Where are the seats at the feast? Where are the revels in the hall?
[...] How that time has passed away,
grown dark under cover of night, as if it had never been."
In a world grown old and dark, where is the greatness of our past? And was the past great at all, if it can disappear without a trace, as if it had never existed?
The 10th century manuscript containing The Wanderer, the Exeter Book. The word "Eardsteppan" translates to "Wanderer", in the usual Old English "kenning" where two words are put together to refer to one thing. In this case the "earth stepper" is the wanderer.

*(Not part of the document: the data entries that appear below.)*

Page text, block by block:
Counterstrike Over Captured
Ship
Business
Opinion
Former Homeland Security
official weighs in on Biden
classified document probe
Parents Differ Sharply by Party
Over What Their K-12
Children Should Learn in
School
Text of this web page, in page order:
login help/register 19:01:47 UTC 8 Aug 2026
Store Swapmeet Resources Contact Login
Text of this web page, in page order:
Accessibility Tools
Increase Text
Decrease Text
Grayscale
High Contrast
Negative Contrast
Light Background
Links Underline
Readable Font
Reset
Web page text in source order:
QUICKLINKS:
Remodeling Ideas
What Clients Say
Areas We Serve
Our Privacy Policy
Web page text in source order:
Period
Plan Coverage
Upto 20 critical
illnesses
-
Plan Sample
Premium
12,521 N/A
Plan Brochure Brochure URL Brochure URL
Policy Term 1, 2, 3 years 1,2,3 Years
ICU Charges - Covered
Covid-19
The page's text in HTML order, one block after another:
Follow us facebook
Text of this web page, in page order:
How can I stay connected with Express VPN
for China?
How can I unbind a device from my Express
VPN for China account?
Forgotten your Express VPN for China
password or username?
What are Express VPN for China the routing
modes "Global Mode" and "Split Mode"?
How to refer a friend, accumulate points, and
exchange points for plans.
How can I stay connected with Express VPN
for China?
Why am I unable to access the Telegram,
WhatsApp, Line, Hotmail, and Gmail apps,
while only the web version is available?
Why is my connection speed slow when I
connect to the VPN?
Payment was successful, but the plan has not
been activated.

In the 15th century in Middle French, François Villon borrows the Ubi Sunt trope to mourn the great ladies of the past, comparing them to those of the present day:
"Where is the very wise Héloïse,
For whom was castrated, and then made a monk,
Peter Abelard in Saint-Denis?
For his love he suffered this sentence.
Similarly, where is the Queen
Who ordered that Buridan
Be thrown in a sack into the Seine?
Oh, where are the snows of yesteryear!"
Villon was a slippery character who had several run-ins with the law, and he seems to be not so much mourning the past as reminding us that returning to it might get you chucked into the Seine.
"Student, poet, housebreaker" - an early print manuscript of Villon's works from 1489, in Paris BNF.

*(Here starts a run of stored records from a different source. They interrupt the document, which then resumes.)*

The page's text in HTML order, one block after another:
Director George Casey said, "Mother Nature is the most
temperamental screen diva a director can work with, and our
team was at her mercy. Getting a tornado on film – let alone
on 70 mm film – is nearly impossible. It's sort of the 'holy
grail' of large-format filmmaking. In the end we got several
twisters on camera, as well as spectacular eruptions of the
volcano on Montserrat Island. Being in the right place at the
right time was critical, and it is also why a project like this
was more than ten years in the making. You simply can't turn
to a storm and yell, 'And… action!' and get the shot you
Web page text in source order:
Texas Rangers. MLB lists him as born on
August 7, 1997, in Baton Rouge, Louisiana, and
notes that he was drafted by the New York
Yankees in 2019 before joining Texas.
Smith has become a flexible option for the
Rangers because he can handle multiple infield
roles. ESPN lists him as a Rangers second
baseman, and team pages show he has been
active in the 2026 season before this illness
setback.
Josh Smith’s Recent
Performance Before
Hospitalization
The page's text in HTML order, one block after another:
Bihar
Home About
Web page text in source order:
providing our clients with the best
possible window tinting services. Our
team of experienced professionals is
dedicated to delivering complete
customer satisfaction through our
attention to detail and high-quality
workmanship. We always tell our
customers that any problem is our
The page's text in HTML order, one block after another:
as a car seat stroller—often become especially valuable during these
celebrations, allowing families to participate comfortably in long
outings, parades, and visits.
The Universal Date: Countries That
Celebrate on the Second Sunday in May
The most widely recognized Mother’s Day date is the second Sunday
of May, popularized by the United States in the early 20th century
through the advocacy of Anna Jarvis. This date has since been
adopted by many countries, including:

Still, if 10th century Anglo Saxon poets dwelling in a much more uncomfortable world felt a profound sense of regret for a (probably) even more uncomfortable past, we in our ergonometric chairs battling Cursor also have the right to feel a degree of loss, a "slow degeneration" à la Karpathy. We can perhaps express ourselves using a literary trope that's over 1000 years old. But we ought to be able to put this anxiety into perspective, as Villon insinuates that we should. This brings me to my second point.
We have the right to feel all the feels that AI is making us feel - sad, useless, confused, stressed at its speed-of-light implementations, upset at the instability in the job market as we are threatened with AI-powered [sic] wave after wave of layoffs, worried for the next generation of early-career folks clawing their way up through the ranks in a very different world.
But I would posit that we, the dispossessed diaspora of ex-Humanities academics, have something to contribute here. We, too, trained for years only to be met with a job market that resolutely turned its back on us. And there isn't a day that I don't mourn that this happened, as I mentioned above. But I found ways to cope, and that has been to bring the skills of my own lived and learned experience to bear on an ever-evolving professional landscape.
One coping mechanism for me has been to attempt to bridge these two worlds by bringing the humanities into tech, because the lessons I learned there apply universally - such as those lessons around close reading, translating syntax, and the power of interdisciplinarity.
Consider your past experience as a way to inform your present situation. In the near future, tech is going to look very different from how it does now. The job of the programmer will lean into more architecture than hand-coding. But your hard-won skills will still resonate in your day to day activities; rather than becoming obsolete, your programming skills will simply be applied in a different context.
You will have to lean into your accumulation of knowledge. Know that parts of it will apply, be ready to learn anew, and accept that the only thing that never changes is the fact that things will change. Well, and also death. And probably taxes.
As Emily Dickinson (whose poetry is well-studied from a data science context) well knew:
All but Death can be
Adjusted ;
Dynasties repaired,
Systems settled in their
Sockets,
Centuries removed, —
Wastes of lives resown
With colors
By superior springs,
Death — unto itself exception —
Is exempt from change.
-- 89
To put a corporate stamp on it, the old exhortation to bring your whole self to work applies, now more than ever. The workplace has need of all of us with all of our interesting, strange, diverse, warty, emotional, and overwhelmingly human perspectives as our professions will be shaped increasingly by the collective that is AI. Embrace your interdisciplinarity, lean into it. I wish you great success. And please take care of yourself and each other.